#### Exercise instructions
After locating the line that holds "The World Bank divides", transcribe it and each following line to the end of the records, changing nothing and adding nothing.

-------- Supplied information

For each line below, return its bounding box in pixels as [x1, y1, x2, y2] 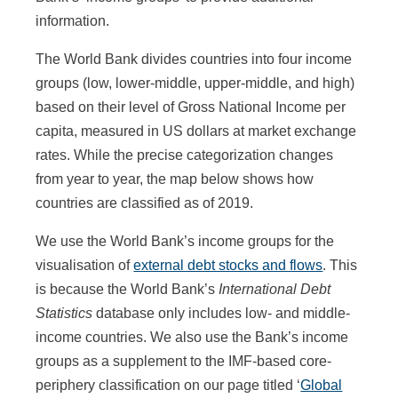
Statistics [36, 305, 97, 321]
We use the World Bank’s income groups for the [36, 233, 335, 249]
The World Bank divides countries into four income [36, 51, 353, 67]
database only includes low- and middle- [96, 305, 351, 321]
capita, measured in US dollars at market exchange [36, 123, 357, 139]
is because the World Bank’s [36, 281, 219, 297]
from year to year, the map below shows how [36, 171, 314, 187]
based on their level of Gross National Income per [36, 99, 346, 115]

----------------

#### Task result
The World Bank divides countries into four income [36, 51, 353, 67]
database only includes low- and middle- [96, 305, 351, 321]
capita, measured in US dollars at market exchange [36, 123, 357, 139]
is because the World Bank’s [36, 281, 219, 297]
from year to year, the map below shows how [36, 171, 314, 187]
based on their level of Gross National Income per [36, 99, 346, 115]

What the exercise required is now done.